Indien hat Europäer seit jeher fasziniert – früher hauptsächlich durch seine vielgestaltige Religiosität und fremdartige Kultur, heute fast mehr durch die boomende Software-Industrie. Verständlich wird der indische Subkontinent aber erst vor dem Hintergrund seiner Jahrtausende alten wechselvollen Vergangenheit. Dietmar Rothermund beginnt seine Darstellung der Geschichte Indiens im 6. Jahrhundert, als rivalisierende Regionalreiche das letzte große Gesamtreich des alten Indien ablösten. Er beschreibt die Eroberung dieser Reiche durch islamische Reiterkrieger im Spätmittelalter, die mehr als zwei Jahrhunderte währende glanzvolle Zeit der Mogulkaiser, an die heute noch Bauwerke wie das Taj Mahal erinnern, sowie die Zeit der britischen Kolonialherrschaft.

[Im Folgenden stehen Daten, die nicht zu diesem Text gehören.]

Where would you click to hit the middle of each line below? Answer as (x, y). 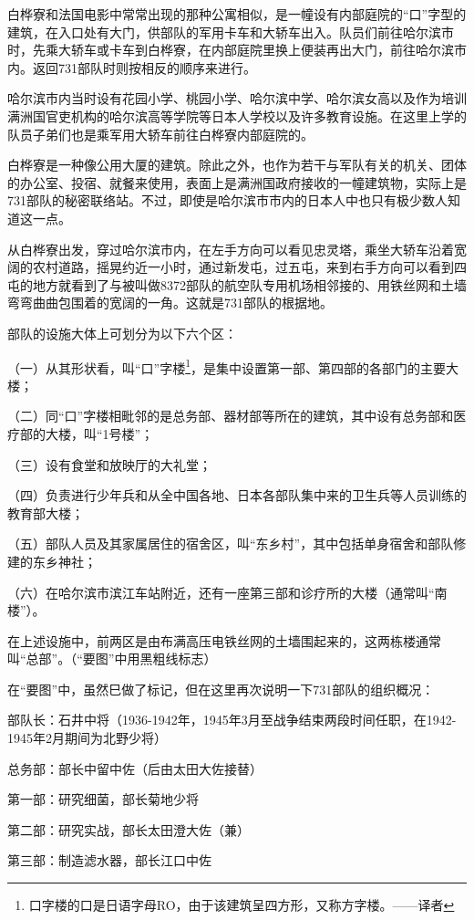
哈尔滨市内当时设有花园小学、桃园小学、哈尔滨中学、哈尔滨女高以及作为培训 (237, 98)
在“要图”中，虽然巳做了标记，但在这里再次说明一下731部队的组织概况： (221, 689)
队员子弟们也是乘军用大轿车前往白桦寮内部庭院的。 (160, 134)
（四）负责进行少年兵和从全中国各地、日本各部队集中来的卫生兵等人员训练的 (237, 495)
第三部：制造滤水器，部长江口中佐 (109, 860)
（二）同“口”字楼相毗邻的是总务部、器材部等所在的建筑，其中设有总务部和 (231, 416)
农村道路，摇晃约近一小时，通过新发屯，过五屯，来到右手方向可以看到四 (249, 267)
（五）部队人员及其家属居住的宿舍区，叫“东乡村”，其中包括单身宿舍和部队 (231, 544)
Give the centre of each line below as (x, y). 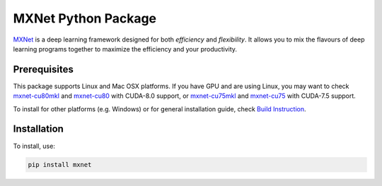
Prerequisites (43, 69)
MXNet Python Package (85, 18)
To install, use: (34, 146)
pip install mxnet (60, 165)
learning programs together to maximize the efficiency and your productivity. (125, 49)
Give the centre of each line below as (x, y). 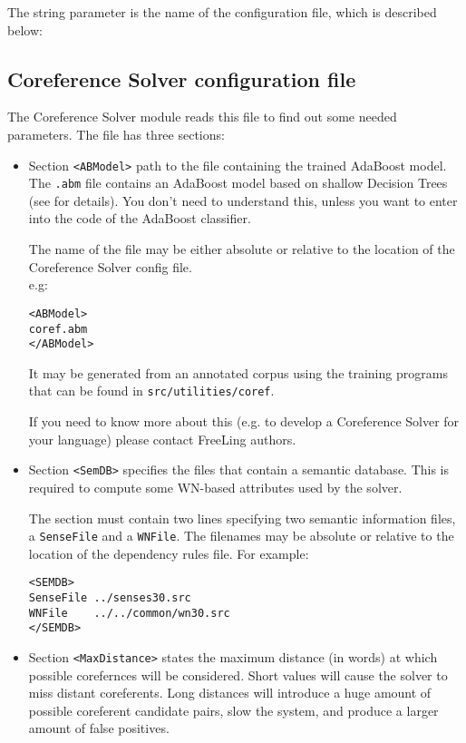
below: (25, 29)
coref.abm (58, 329)
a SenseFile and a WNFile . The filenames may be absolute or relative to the (241, 536)
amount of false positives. (99, 728)
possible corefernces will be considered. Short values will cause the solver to (238, 675)
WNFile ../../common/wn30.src (129, 613)
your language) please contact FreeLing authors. (162, 439)
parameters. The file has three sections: (116, 134)
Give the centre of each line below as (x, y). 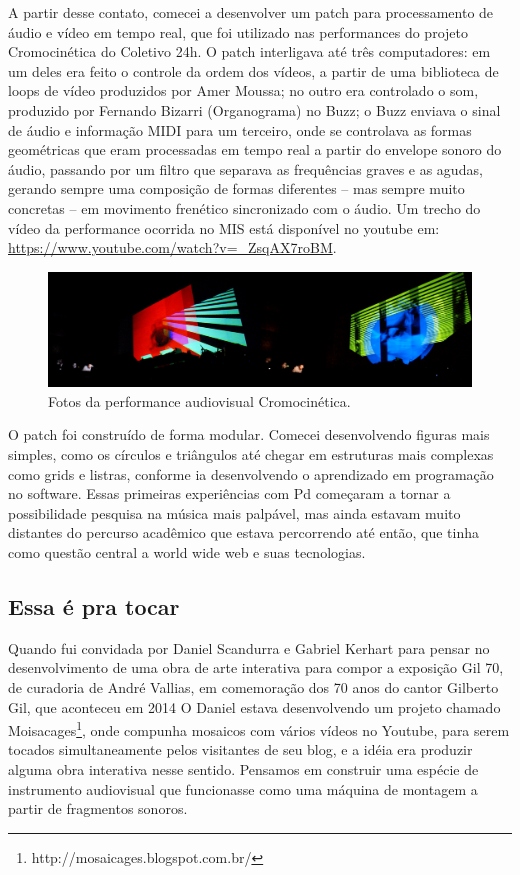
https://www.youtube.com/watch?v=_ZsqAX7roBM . (172, 247)
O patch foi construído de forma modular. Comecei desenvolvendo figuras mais (249, 434)
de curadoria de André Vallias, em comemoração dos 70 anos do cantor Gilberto (253, 686)
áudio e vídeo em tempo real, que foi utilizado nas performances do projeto (238, 31)
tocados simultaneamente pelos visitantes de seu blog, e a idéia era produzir (240, 749)
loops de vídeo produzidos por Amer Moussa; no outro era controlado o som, (243, 90)
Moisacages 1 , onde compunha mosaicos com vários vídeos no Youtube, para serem (259, 728)
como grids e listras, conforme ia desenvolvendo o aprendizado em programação (251, 473)
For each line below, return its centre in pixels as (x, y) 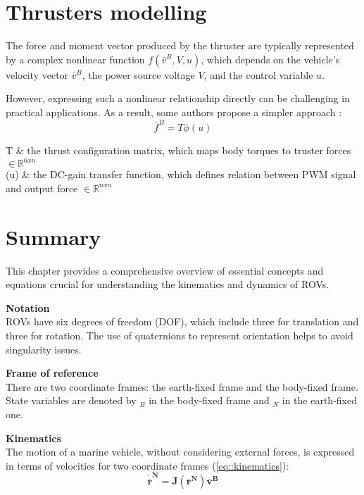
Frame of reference (52, 373)
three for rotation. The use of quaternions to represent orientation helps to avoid (180, 335)
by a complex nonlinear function (75, 59)
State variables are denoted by (71, 400)
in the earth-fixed (319, 400)
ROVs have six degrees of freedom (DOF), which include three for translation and (182, 321)
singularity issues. (44, 349)
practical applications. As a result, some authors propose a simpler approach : (174, 112)
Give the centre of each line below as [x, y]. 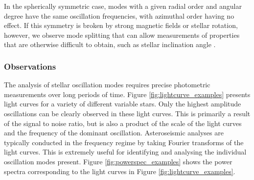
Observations [30, 66]
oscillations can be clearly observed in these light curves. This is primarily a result [127, 113]
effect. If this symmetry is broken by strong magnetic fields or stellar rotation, [121, 25]
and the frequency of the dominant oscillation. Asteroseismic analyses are [114, 133]
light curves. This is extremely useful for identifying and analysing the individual [125, 152]
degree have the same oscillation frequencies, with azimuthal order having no [119, 15]
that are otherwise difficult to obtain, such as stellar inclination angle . [110, 44]
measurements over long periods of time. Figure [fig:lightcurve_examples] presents [127, 94]
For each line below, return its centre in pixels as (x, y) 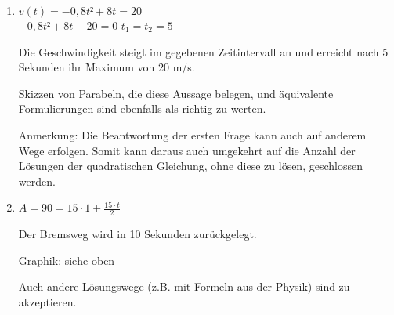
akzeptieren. (47, 301)
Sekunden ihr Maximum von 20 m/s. (107, 67)
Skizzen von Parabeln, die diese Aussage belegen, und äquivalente (176, 93)
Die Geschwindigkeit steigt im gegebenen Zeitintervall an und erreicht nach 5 (203, 51)
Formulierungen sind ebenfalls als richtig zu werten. (142, 109)
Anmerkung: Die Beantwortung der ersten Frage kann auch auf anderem (192, 134)
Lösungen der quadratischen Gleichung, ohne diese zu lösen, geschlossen (190, 166)
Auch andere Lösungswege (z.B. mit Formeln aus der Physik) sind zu (184, 286)
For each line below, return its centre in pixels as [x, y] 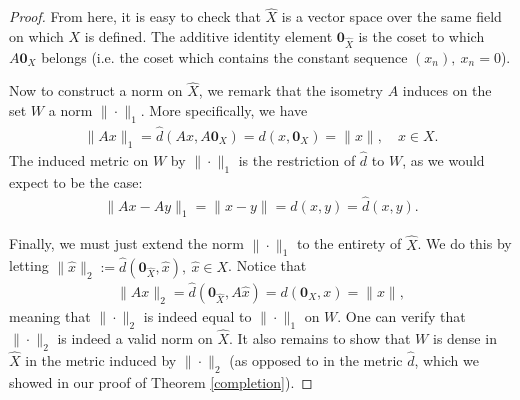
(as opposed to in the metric [316, 359]
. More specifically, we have [224, 109]
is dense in [464, 337]
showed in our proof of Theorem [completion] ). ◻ [161, 381]
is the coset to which [421, 35]
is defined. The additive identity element [208, 35]
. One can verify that [401, 315]
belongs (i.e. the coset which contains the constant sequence [224, 56]
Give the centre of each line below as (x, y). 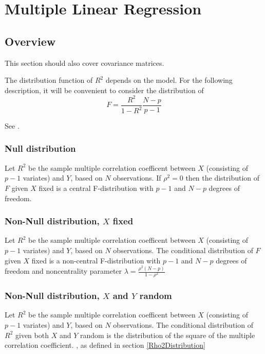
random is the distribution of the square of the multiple (167, 335)
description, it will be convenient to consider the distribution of (104, 90)
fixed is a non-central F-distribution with (96, 260)
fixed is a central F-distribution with (96, 188)
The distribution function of (49, 80)
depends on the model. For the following (169, 80)
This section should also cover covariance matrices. (84, 63)
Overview (30, 41)
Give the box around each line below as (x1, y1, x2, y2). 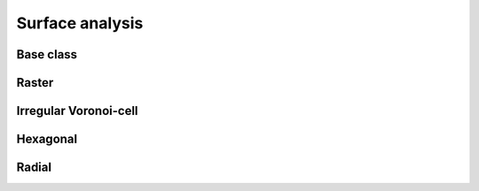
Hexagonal (16, 132, 78, 147)
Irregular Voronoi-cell (16, 103, 138, 118)
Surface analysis (16, 13, 144, 33)
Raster (16, 75, 54, 90)
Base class (16, 47, 78, 62)
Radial (16, 160, 52, 175)
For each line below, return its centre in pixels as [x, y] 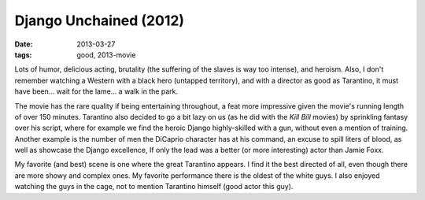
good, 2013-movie [106, 54]
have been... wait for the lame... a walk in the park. [96, 91]
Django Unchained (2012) [100, 20]
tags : [23, 54]
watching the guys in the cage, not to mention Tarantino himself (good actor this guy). [154, 187]
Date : [24, 44]
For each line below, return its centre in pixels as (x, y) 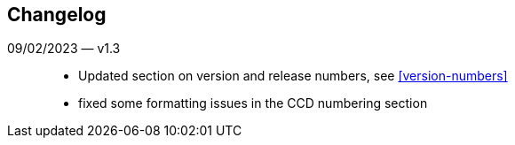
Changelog (57, 15)
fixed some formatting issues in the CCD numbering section (253, 103)
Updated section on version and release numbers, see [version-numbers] (293, 76)
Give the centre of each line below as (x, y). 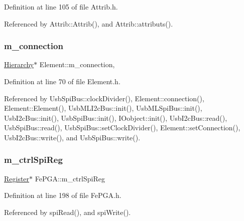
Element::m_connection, (77, 64)
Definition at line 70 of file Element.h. (62, 81)
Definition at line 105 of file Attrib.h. (61, 7)
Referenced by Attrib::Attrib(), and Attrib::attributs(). (89, 23)
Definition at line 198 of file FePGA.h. (63, 195)
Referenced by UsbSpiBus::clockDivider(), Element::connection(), (104, 98)
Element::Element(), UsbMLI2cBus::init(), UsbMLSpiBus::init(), (103, 108)
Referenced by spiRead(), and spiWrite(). (68, 212)
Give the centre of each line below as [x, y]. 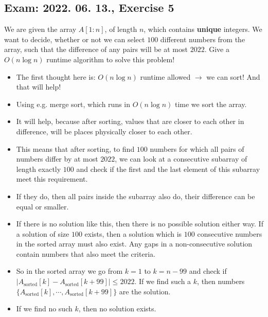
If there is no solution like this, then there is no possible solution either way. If [140, 224]
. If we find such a [163, 281]
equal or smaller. [42, 206]
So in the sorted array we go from [69, 271]
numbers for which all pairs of [197, 148]
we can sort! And [233, 76]
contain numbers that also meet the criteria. [86, 253]
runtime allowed [165, 76]
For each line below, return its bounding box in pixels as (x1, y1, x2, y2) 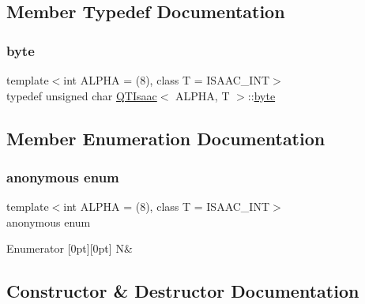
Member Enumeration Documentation (6, 126, 325, 150)
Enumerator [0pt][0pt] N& (6, 240, 133, 257)
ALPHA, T (175, 87, 230, 103)
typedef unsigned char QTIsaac (6, 87, 157, 103)
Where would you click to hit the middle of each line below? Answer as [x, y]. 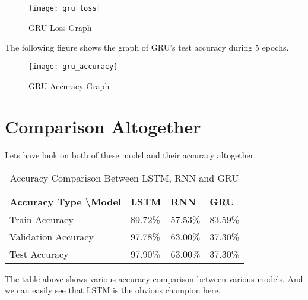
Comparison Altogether [103, 126]
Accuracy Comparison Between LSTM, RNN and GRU [124, 177]
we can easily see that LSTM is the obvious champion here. [113, 290]
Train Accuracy [42, 219]
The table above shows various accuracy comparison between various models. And [154, 278]
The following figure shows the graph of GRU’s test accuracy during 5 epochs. [147, 47]
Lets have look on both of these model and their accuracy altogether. [131, 155]
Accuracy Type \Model [65, 201]
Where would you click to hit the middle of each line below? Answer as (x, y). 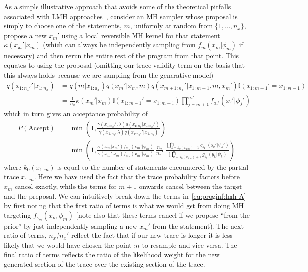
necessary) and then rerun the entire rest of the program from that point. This (122, 55)
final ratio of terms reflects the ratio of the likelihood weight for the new (112, 254)
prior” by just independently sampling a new (71, 225)
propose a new (25, 35)
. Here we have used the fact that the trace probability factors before (137, 177)
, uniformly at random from (171, 26)
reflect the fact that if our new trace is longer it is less (152, 235)
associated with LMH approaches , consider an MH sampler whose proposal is (121, 16)
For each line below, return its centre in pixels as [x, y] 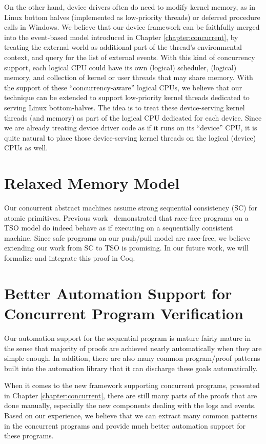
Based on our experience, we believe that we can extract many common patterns [131, 416]
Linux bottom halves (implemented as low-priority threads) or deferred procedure [132, 17]
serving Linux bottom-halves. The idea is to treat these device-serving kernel [125, 107]
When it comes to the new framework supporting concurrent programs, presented [132, 385]
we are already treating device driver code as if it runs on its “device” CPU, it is [131, 128]
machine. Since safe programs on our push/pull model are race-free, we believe [127, 237]
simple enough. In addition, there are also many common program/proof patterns [132, 358]
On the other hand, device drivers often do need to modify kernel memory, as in [130, 7]
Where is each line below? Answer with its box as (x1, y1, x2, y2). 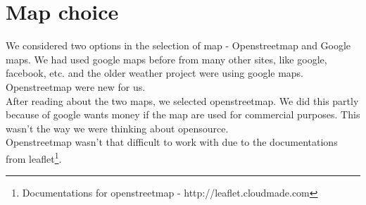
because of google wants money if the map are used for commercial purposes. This (6, 107, 360, 122)
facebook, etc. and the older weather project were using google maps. (6, 66, 304, 80)
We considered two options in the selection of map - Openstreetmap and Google (6, 38, 351, 53)
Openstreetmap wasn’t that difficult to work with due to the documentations (6, 135, 338, 149)
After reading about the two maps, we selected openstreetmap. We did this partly (6, 93, 359, 108)
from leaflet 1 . (6, 149, 62, 166)
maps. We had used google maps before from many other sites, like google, (6, 51, 327, 66)
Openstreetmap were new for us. (6, 79, 146, 94)
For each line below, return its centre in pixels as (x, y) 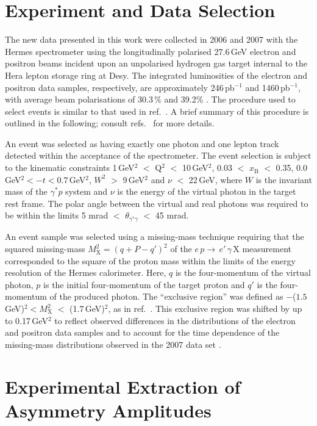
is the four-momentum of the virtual (243, 273)
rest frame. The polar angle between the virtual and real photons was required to (157, 203)
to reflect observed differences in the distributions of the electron (175, 320)
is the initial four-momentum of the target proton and (144, 284)
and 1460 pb (268, 87)
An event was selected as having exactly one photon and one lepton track (142, 143)
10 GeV (195, 168)
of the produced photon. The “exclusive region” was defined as (166, 296)

Ein Schwerpunkt liegt auf dem 20. Jahrhundert, in dem das Land in einem langwierigen und dramatischen Freiheitskampf um den Preis der Teilung in die beiden Staaten Indien und Pakistan die Unabhängigkeit errang und schließlich mit mehr als einer Milliarde Einwohnern zur größten Demokratie der Welt wurde.

Über den Autor

Dietmar Rothermund ist emeritierter Professor für die Geschichte Südasiens am Südasien-Institut der Universität Heidelberg und Fellow der Royal Historical Society. Bei C.H.Beck erschienen von ihm u.a. «Mahatma Gandhi» (2.Aufl. 2011), «Indien. Aufstieg einer asiatischen Weltmacht» (2008) sowie das international erfolgreiche Standardwerk «Geschichte Indiens. Von der Induskultur bis heute» (mit Hermann Kulke, 3., aktualisierte Aufl. 2018).

Inhalt

I. Mittelalterliche Reiche und religiöse Bewegungen

1. Feudale Herrschaft im «Kreis der Nachbarn»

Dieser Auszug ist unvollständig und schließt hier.